# Ultra Quiet Compressors



## Ajlal24 (Mar 7, 2007)

I heard a few reviews of the Viair 400 Compressors being pretty quite and I've heard 380's in person and they're pretty loud. 

The obvious solution to loud compressors is to use sound deadening material(Dynamat or foam insulation) but I was to start off with something quiet and move my way towards silence...or damn near it. 

So what should it be: 400, 444, 450 or 480?


----------



## iceboxx5 (Nov 3, 2009)

The viair 460,480 are the best for quiet compressors. but viair will be replacing the 480 to the 444 so get them while you can.


----------



## P Q (Feb 4, 2009)

i have two 480s on the iside you can here them a little but on the outside of the car u cant even tell they are on


----------



## Retromini (Nov 7, 2004)

My 400 is definitely not quiet.:laugh: 

I didn't do a whole lot to dampen the noise though...


----------



## OVRWRKD (Jul 1, 2010)

I've got dual 480s, used pella window flashing as sound deadener and wrapped both sides of my floor in carpet...quiet as can be.


----------



## nap83 (Jun 24, 2007)

my 400 is loud as crap. but with the subs blaring and with it only running for a min and a half to fill a 5g tank i do not mind it at all.


----------



## STOOF G37 (Nov 26, 2009)

Yeah my dual 400s are not quiet. But they only run for like 40 secs so its not a big deal. 

The amp draw is nuts though. 

Id go with the 444s if i did it again.


----------



## nap83 (Jun 24, 2007)

really? i was opting for dual 400's but seeing that they'd only run for a few i didn't bother...


----------



## harley06 (Feb 28, 2007)

my dual 400s are loud also.


----------



## ProjekBomb (Nov 11, 2005)

Air Zenith are real quiet its what i use in mine.


----------



## Ajlal24 (Mar 7, 2007)

mmm...It seems to be I have been ill-informed. 

Dual 480s it is!


----------



## fasttt600 (Apr 12, 2007)

I'd get the 444's. much quieter than the 400s.


----------



## vr6vdub97 (Sep 27, 2004)

Retromini said:


> My 400 is definitely not quiet.:laugh:
> 
> I didn't do a whole lot to dampen the noise though...


 haha i will second this, i cant wait to get another compressor on 400 is not enough at all


----------



## .:Hinrichs:. (Apr 26, 2010)

my 444s are quiet


----------



## vr6vdub97 (Sep 27, 2004)

.:Hinrichs:. said:


> my 444s are quiet


 Running dual 444s, do you have any type of sound deadening in your trunk setup?


----------



## President Lincoln (Jun 27, 2005)

What is the real difference with the 444's and the 480's?


----------



## .:Hinrichs:. (Apr 26, 2010)

vr6vdub97 said:


> Running dual 444s, do you have any type of sound deadening in your trunk setup?

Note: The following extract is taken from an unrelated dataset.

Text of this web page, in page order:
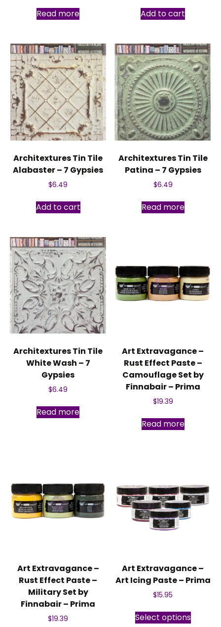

 um i used some cheap stuff from home depot but i dont think it really does anything, its in my cabrio but that itself doesnt have much sound deadening and false floor is only framed with the carpet on top so no extra wood or anything


----------



## slammedfour (Aug 13, 2009)

dOWa242 said:


> What is the real difference with the 444's and the 480's?

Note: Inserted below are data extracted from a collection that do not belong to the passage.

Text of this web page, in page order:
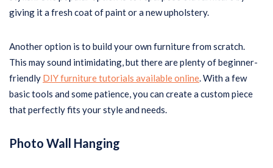
giving it a fresh coat of paint or a new upholstery.
Another option is to build your own furniture from scratch.
This may sound intimidating, but there are plenty of beginner-
friendly DIY furniture tutorials available online. With a few
basic tools and some patience, you can create a custom piece
that perfectly fits your style and needs.
Photo Wall Hanging
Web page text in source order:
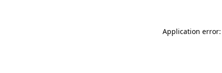
Application
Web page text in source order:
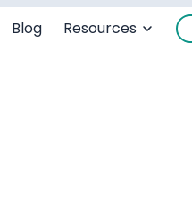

 The difference is quite minimal when you cut down to it. The 444 uses a 1/4" leader line and the 480's use a 3/8" leader line. The 444's are a great deal for what you pay - though you don't get a pressure switch or relays. However, when you buy a kit like the e-level it works out because the e-level includes a pressure switch and you should definitely buy the accuair power kit. If you don't have a system like the e-level it still works out to be cheaper if you use a solenoid style relay and a mechanical pressure switch AND the 444's. Oh, and, the 444's look a lot better. :thumbup:


----------